Every year thousands of hunters across the continent book outfitted hunts. Some are booked in their home state or province; others require considerable travel by air. For those with the means, exotic trips abroad are a unique privilege. But regardless of where a hunter goes, the research, booking and travel aspects are imminent. Simple or complex, logistics are a part of the game. I've seen it more than once with first time traveling sportsmen. An excited client fails to do his/her research and ends up with a world of headaches in the way of missing paperwork, packing the wrong gear, and in the worst case scenarios they get hooked up with an unsavory outfitter who doesn't have a clue how to provide the service promised. Trust me, it happens too often. As both an outdoors writer and a professional outfitter/guide I've seen the good, the bad, and the ugly.
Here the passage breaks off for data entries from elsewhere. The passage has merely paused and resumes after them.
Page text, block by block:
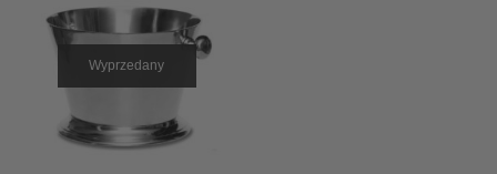
Wyprzedany
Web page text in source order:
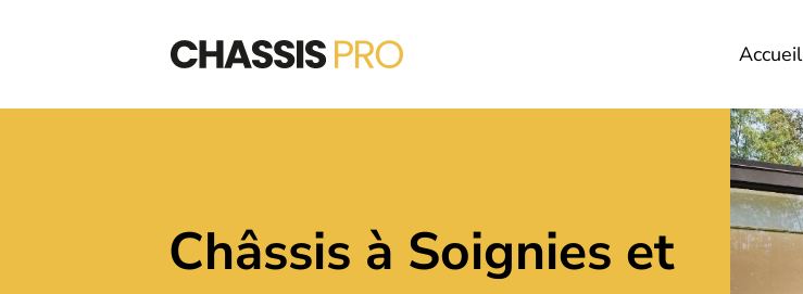
Accueil
Châssis à Soignies et
VITRAGES
DEVIS
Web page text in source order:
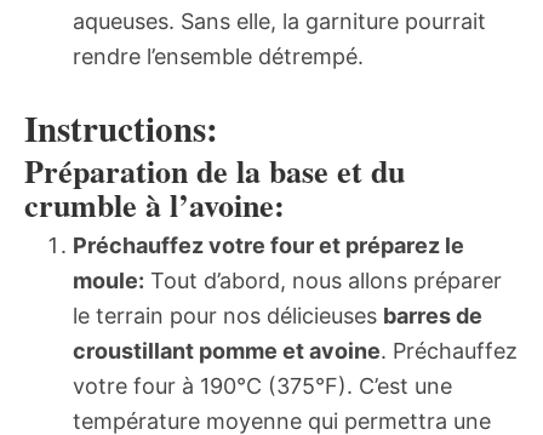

Unless taught otherwise, most of us bump through our first few traveling adventures, learning along the way. On a positive note, I bring good news. I can save you a bunch of hassle. Booking the trip itself is but a small, albeit important, part of the whole package. Let me share with you some of the things I've learned along the way. I'll begin with a recent example illustrating how one single consideration potentially saved my hunt in northern Quebec.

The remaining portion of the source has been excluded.